MYSTERY RANCH. Fox Films, 1932. George O’Brien, Cecilia Parker, Charles Middleton, Charles Stevens, Forrester Harvey, Noble Johnson, Roy Stewart, Betty Francisco. Based on the novel The Killer, by Stewart Edward White. Director: David Howard.

   The best line in this antique and in many ways very Gothic western comes very near the end, as the villain in the piece comes to realize that the jig is up, standing at the edge of a cliff: “Young man, if you want to serve that on me, you’ll have to do it in Hell!” And off he jumps, tumbling hundreds of feet down to his death, and a well-deserved one at that.

   It’s the end of a very satisfying, and for a western made in 1932, quite sophisticated film, a watching experience best enjoyed in the company of other western fans, as was the case for me last weekend in Walker Martin’s living room the evening before Rich Harvey’s pulp and paperback show the nest day.

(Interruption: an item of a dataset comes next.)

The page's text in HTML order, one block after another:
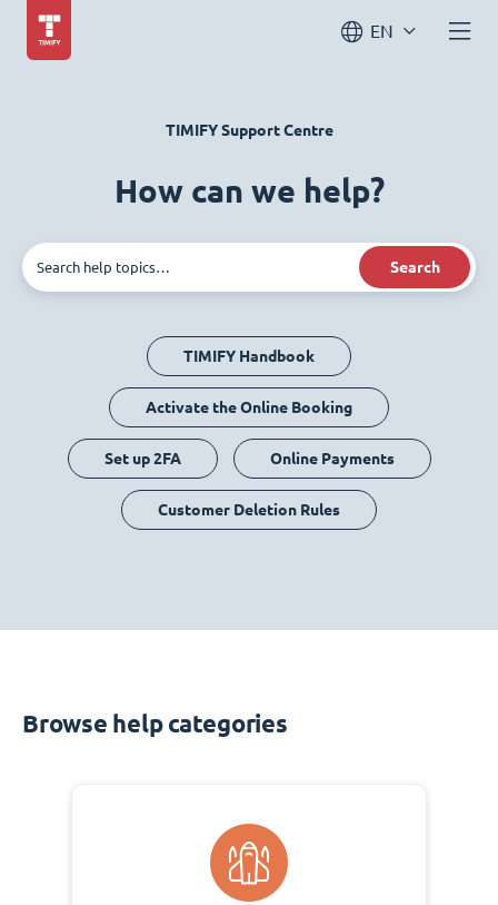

   IMDb describes the plot thusly, and I can’t improve upon it in terms of either brevity or accuracy: “An undercover ranger investigates a deranged rancher who acts as a law unto himself, finding a girl held as a prisoner until she agrees to marry the madman.”

   George O’Brien is the hero, stalwart and strong. Cecilia Parker plays the girl held against her will by deceased father’s business partner, Henry Steele, played by a gaunt but still powerful-looking Charles Middleton, who first claims that Jane Emory is his niece, but then reveals his true plans: to marry her, carried away both by lust and to take full control of the former partnership.

   On her own, Jane would be no match for the mad, piano-playing Henry Steele, who vows to eliminate any living person near his ranch who will not bow down to him. It is up to Texas Ranger Bob Sanborn (George O’Brien) to save the day.

   Besides the ending, which I apologize for revealing, just in case you decide obtain this movie on DVD and watch it for yourself, there was one other scene that I found extremely striking. Toward the end of the movie, Bob and Jane are trying to make their escape, and they find themselves trapped atop an old Apache stronghold in the hills. Bob is firing a rifle down upon their pursuers, while Jane, a mere slip of a girl, is cowering against his back. It’s straight from pulp western cover. If only it had been in color!